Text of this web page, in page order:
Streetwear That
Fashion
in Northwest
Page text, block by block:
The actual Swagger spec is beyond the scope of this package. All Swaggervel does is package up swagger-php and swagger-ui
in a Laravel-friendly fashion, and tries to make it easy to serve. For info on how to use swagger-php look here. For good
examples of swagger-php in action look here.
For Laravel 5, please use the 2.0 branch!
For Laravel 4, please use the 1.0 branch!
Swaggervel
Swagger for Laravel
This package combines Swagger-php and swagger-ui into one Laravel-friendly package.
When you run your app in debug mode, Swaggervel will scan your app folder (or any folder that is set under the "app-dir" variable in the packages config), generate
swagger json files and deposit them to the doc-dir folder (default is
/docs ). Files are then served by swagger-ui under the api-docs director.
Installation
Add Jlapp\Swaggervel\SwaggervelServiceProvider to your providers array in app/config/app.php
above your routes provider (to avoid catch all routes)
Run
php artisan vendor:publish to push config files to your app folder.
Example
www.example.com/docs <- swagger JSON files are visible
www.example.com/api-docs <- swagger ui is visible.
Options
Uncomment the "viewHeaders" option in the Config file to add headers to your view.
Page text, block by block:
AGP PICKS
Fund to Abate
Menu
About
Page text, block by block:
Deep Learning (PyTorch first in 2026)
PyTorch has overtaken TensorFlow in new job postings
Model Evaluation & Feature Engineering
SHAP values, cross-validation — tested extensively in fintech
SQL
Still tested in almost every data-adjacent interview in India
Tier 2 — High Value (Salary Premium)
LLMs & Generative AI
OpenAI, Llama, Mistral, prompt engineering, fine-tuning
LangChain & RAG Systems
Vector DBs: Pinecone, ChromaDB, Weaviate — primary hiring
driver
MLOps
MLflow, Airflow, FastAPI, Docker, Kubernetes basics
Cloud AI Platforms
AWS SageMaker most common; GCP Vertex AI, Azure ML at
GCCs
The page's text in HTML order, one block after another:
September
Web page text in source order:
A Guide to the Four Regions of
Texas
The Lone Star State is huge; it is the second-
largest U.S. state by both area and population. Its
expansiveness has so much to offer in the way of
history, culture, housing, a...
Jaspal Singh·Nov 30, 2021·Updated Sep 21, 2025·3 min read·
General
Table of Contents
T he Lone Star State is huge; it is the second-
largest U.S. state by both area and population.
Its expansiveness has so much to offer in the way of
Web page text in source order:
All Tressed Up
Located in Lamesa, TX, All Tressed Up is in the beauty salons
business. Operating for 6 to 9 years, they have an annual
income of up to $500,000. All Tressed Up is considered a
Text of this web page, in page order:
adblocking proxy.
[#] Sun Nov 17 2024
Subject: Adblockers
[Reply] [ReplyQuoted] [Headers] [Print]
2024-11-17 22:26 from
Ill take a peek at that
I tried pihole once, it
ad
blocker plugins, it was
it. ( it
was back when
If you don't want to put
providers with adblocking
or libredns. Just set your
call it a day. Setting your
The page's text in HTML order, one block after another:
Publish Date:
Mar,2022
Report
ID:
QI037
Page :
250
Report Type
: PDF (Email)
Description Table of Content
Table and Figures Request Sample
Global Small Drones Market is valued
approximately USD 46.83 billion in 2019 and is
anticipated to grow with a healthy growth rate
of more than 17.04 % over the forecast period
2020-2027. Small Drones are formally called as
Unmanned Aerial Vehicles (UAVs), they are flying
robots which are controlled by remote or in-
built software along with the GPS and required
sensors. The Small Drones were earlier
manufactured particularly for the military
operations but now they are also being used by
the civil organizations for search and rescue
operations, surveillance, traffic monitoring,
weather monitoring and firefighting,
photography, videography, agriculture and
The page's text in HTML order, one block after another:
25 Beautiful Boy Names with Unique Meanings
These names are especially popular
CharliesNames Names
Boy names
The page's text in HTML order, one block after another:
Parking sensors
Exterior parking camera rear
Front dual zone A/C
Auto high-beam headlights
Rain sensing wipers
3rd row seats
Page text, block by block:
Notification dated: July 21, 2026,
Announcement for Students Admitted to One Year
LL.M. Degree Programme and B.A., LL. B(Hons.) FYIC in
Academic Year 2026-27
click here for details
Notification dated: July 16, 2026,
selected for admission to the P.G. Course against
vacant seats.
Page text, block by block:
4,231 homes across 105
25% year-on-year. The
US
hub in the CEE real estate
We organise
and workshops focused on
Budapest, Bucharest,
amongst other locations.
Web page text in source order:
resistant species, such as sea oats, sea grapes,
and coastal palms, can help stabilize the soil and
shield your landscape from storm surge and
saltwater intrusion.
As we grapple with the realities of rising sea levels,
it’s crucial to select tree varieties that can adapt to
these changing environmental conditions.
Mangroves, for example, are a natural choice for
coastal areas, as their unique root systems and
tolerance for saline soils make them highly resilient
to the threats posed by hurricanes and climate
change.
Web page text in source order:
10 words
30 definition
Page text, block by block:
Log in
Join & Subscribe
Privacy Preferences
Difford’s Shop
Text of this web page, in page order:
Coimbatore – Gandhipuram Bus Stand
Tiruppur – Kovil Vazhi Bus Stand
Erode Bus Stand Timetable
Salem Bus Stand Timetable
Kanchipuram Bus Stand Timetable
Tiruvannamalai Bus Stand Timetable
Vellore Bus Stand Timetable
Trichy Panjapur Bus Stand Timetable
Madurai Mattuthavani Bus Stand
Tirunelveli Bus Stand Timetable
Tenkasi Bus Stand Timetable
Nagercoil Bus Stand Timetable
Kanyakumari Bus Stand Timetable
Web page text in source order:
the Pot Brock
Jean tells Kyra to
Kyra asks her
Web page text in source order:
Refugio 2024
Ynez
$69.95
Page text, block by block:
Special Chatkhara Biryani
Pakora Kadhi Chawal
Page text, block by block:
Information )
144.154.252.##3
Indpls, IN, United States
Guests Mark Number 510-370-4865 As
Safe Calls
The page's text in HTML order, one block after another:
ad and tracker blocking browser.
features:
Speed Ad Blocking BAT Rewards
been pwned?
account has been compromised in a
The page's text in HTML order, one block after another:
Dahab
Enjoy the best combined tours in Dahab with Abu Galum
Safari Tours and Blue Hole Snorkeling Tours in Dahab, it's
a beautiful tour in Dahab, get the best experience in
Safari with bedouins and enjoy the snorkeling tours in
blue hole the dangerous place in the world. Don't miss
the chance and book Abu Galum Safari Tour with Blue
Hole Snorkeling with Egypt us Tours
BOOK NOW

EXERCISE. Using the entries above, output exactly the lines between the line holding "or libredns. Just set your" and the line holding "2020-2027. Small Drones", end lines included, and nothing more.

SOLUTION FOR THIS TASK.
or libredns. Just set your
call it a day. Setting your
The page's text in HTML order, one block after another:
Publish Date:
Mar,2022
Report
ID:
QI037
Page :
250
Report Type
: PDF (Email)
Description Table of Content
Table and Figures Request Sample
Global Small Drones Market is valued
approximately USD 46.83 billion in 2019 and is
anticipated to grow with a healthy growth rate
of more than 17.04 % over the forecast period
2020-2027. Small Drones are formally called as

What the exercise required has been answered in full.